_EXERCISE DIRECTIONS_:
Exactly as they stand, give the records below again, with no images.

_Extracted data entries_:
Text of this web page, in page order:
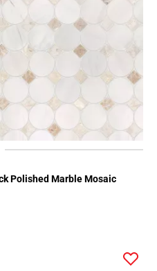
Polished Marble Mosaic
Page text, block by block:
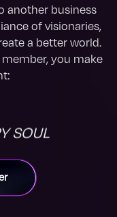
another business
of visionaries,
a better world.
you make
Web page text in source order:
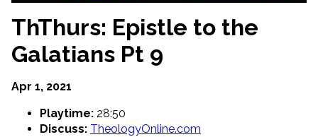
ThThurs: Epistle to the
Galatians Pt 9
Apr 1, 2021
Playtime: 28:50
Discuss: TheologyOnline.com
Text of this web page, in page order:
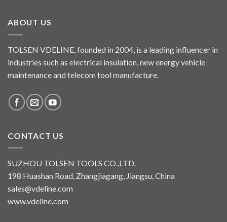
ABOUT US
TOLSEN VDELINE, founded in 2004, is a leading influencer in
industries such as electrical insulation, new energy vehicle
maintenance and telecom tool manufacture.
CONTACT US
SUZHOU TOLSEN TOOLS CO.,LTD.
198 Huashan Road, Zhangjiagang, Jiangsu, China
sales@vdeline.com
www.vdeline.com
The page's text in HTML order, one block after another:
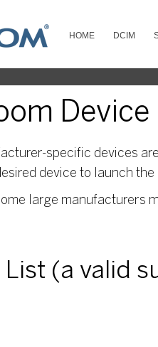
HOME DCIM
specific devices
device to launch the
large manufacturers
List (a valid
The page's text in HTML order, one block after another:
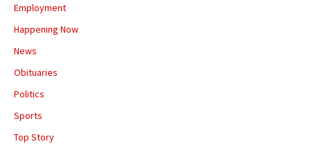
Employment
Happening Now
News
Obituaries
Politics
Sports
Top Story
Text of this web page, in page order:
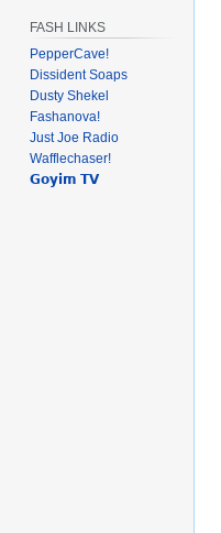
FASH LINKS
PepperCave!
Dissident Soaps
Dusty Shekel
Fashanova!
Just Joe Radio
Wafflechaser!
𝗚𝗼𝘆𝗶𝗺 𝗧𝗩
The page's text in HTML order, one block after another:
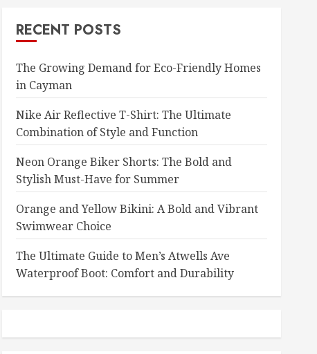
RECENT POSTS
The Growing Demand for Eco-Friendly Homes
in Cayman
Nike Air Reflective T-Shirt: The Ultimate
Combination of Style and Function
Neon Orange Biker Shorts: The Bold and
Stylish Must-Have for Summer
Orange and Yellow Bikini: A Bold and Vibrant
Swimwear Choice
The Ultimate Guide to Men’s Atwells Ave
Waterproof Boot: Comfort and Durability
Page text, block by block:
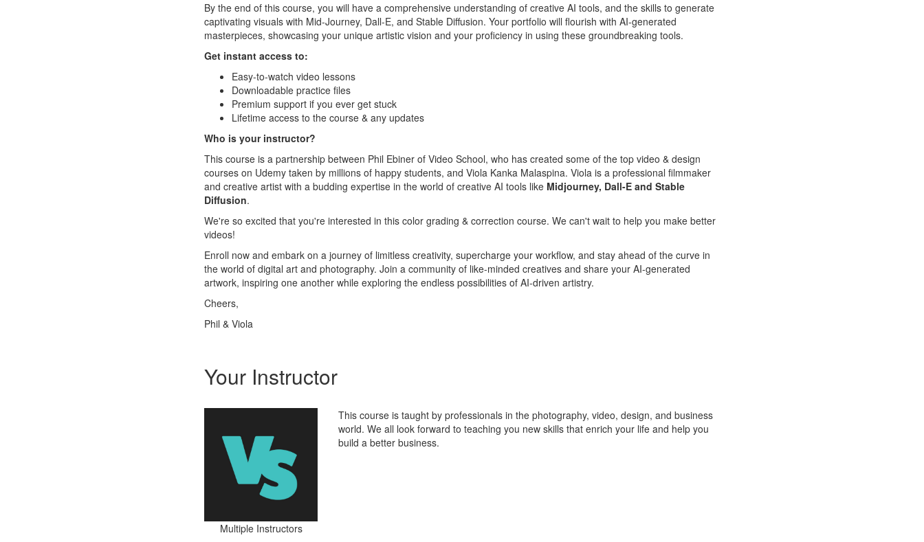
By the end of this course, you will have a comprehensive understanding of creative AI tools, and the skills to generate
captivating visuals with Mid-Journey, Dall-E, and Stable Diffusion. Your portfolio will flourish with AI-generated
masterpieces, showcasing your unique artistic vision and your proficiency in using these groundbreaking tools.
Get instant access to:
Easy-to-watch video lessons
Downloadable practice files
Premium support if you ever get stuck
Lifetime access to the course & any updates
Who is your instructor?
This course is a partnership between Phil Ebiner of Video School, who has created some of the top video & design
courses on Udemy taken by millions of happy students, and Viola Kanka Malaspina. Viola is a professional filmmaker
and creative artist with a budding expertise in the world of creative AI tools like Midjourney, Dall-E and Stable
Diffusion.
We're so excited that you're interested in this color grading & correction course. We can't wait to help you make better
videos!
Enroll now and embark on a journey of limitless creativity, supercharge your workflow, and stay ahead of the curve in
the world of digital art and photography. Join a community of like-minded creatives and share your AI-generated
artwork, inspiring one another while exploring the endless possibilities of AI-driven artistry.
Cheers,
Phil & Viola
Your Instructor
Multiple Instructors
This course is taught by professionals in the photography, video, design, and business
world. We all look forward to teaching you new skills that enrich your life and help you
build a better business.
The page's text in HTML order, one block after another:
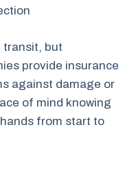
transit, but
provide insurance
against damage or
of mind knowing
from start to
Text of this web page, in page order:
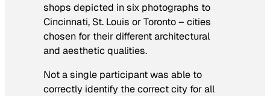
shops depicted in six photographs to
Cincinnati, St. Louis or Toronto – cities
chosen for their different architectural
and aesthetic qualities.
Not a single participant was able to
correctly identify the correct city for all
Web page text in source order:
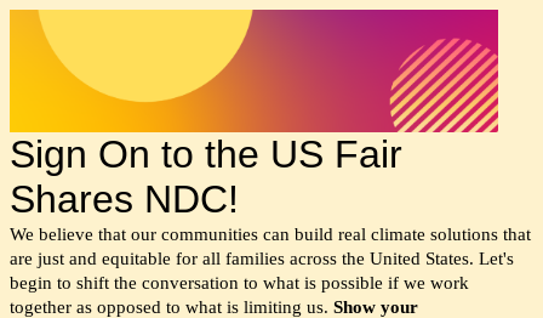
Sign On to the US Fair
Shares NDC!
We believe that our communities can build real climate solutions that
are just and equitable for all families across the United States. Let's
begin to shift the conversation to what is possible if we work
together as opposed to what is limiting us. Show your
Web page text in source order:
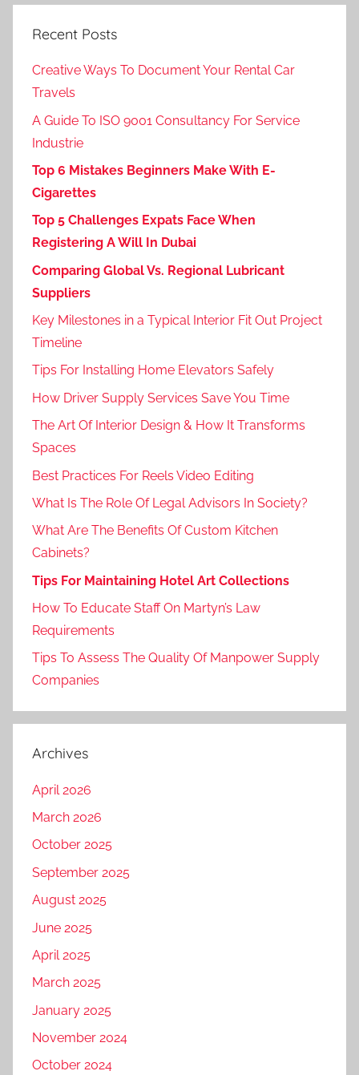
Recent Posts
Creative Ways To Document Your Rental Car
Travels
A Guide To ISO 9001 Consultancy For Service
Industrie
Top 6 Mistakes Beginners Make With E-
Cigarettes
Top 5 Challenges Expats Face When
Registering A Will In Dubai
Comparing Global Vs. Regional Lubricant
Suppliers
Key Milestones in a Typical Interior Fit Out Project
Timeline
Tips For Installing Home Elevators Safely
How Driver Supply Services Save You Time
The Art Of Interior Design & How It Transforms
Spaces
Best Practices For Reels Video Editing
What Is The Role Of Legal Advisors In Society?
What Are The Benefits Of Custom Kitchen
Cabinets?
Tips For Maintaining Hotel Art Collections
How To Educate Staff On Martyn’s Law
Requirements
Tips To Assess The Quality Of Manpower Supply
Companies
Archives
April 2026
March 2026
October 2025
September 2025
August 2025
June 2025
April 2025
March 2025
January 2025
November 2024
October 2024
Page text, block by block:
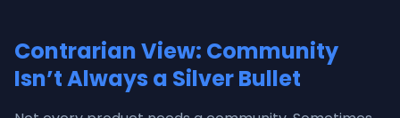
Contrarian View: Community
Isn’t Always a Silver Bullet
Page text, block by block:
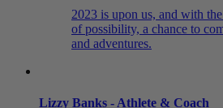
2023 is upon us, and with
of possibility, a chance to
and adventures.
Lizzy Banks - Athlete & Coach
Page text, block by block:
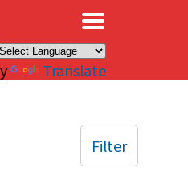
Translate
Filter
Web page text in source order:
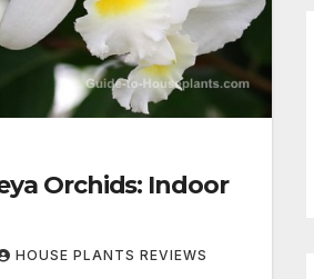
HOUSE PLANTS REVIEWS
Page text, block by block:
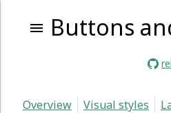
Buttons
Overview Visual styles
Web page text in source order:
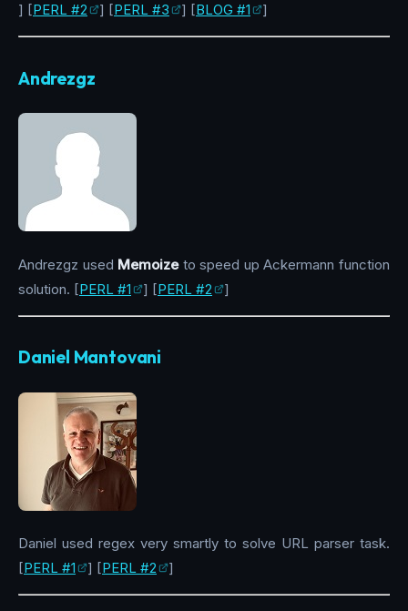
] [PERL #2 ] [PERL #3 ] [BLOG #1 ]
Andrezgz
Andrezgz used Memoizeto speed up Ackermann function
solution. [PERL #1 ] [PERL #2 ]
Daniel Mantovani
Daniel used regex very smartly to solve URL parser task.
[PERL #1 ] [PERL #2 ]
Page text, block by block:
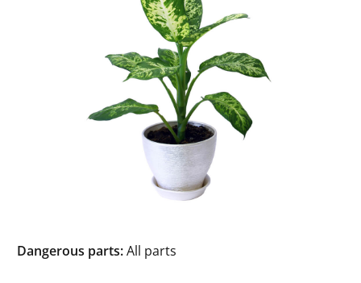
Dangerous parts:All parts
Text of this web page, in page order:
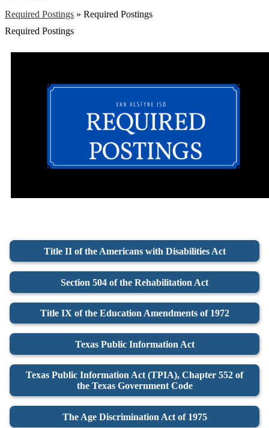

_EXERCISE OUTPUT_:
Text of this web page, in page order:
Polished Marble Mosaic
Page text, block by block:
another business
of visionaries,
a better world.
you make
Web page text in source order:
ThThurs: Epistle to the
Galatians Pt 9
Apr 1, 2021
Playtime: 28:50
Discuss: TheologyOnline.com
Text of this web page, in page order:
ABOUT US
TOLSEN VDELINE, founded in 2004, is a leading influencer in
industries such as electrical insulation, new energy vehicle
maintenance and telecom tool manufacture.
CONTACT US
SUZHOU TOLSEN TOOLS CO.,LTD.
198 Huashan Road, Zhangjiagang, Jiangsu, China
sales@vdeline.com
www.vdeline.com
The page's text in HTML order, one block after another:
HOME DCIM
specific devices
device to launch the
large manufacturers
List (a valid
The page's text in HTML order, one block after another:
Employment
Happening Now
News
Obituaries
Politics
Sports
Top Story
Text of this web page, in page order:
FASH LINKS
PepperCave!
Dissident Soaps
Dusty Shekel
Fashanova!
Just Joe Radio
Wafflechaser!
𝗚𝗼𝘆𝗶𝗺 𝗧𝗩
The page's text in HTML order, one block after another:
RECENT POSTS
The Growing Demand for Eco-Friendly Homes
in Cayman
Nike Air Reflective T-Shirt: The Ultimate
Combination of Style and Function
Neon Orange Biker Shorts: The Bold and
Stylish Must-Have for Summer
Orange and Yellow Bikini: A Bold and Vibrant
Swimwear Choice
The Ultimate Guide to Men’s Atwells Ave
Waterproof Boot: Comfort and Durability
Page text, block by block:
By the end of this course, you will have a comprehensive understanding of creative AI tools, and the skills to generate
captivating visuals with Mid-Journey, Dall-E, and Stable Diffusion. Your portfolio will flourish with AI-generated
masterpieces, showcasing your unique artistic vision and your proficiency in using these groundbreaking tools.
Get instant access to:
Easy-to-watch video lessons
Downloadable practice files
Premium support if you ever get stuck
Lifetime access to the course & any updates
Who is your instructor?
This course is a partnership between Phil Ebiner of Video School, who has created some of the top video & design
courses on Udemy taken by millions of happy students, and Viola Kanka Malaspina. Viola is a professional filmmaker
and creative artist with a budding expertise in the world of creative AI tools like Midjourney, Dall-E and Stable
Diffusion.
We're so excited that you're interested in this color grading & correction course. We can't wait to help you make better
videos!
Enroll now and embark on a journey of limitless creativity, supercharge your workflow, and stay ahead of the curve in
the world of digital art and photography. Join a community of like-minded creatives and share your AI-generated
artwork, inspiring one another while exploring the endless possibilities of AI-driven artistry.
Cheers,
Phil & Viola
Your Instructor
Multiple Instructors
This course is taught by professionals in the photography, video, design, and business
world. We all look forward to teaching you new skills that enrich your life and help you
build a better business.
The page's text in HTML order, one block after another:
transit, but
provide insurance
against damage or
of mind knowing
from start to
Text of this web page, in page order:
shops depicted in six photographs to
Cincinnati, St. Louis or Toronto – cities
chosen for their different architectural
and aesthetic qualities.
Not a single participant was able to
correctly identify the correct city for all
Web page text in source order:
Sign On to the US Fair
Shares NDC!
We believe that our communities can build real climate solutions that
are just and equitable for all families across the United States. Let's
begin to shift the conversation to what is possible if we work
together as opposed to what is limiting us. Show your
Web page text in source order:
Recent Posts
Creative Ways To Document Your Rental Car
Travels
A Guide To ISO 9001 Consultancy For Service
Industrie
Top 6 Mistakes Beginners Make With E-
Cigarettes
Top 5 Challenges Expats Face When
Registering A Will In Dubai
Comparing Global Vs. Regional Lubricant
Suppliers
Key Milestones in a Typical Interior Fit Out Project
Timeline
Tips For Installing Home Elevators Safely
How Driver Supply Services Save You Time
The Art Of Interior Design & How It Transforms
Spaces
Best Practices For Reels Video Editing
What Is The Role Of Legal Advisors In Society?
What Are The Benefits Of Custom Kitchen
Cabinets?
Tips For Maintaining Hotel Art Collections
How To Educate Staff On Martyn’s Law
Requirements
Tips To Assess The Quality Of Manpower Supply
Companies
Archives
April 2026
March 2026
October 2025
September 2025
August 2025
June 2025
April 2025
March 2025
January 2025
November 2024
October 2024
Page text, block by block:
Contrarian View: Community
Isn’t Always a Silver Bullet
Page text, block by block:
2023 is upon us, and with
of possibility, a chance to
and adventures.
Lizzy Banks - Athlete & Coach
Page text, block by block:
Translate
Filter
Web page text in source order:
HOUSE PLANTS REVIEWS
Page text, block by block:
Buttons
Overview Visual styles
Web page text in source order:
] [PERL #2 ] [PERL #3 ] [BLOG #1 ]
Andrezgz
Andrezgz used Memoizeto speed up Ackermann function
solution. [PERL #1 ] [PERL #2 ]
Daniel Mantovani
Daniel used regex very smartly to solve URL parser task.
[PERL #1 ] [PERL #2 ]
Page text, block by block:
Dangerous parts:All parts
Text of this web page, in page order:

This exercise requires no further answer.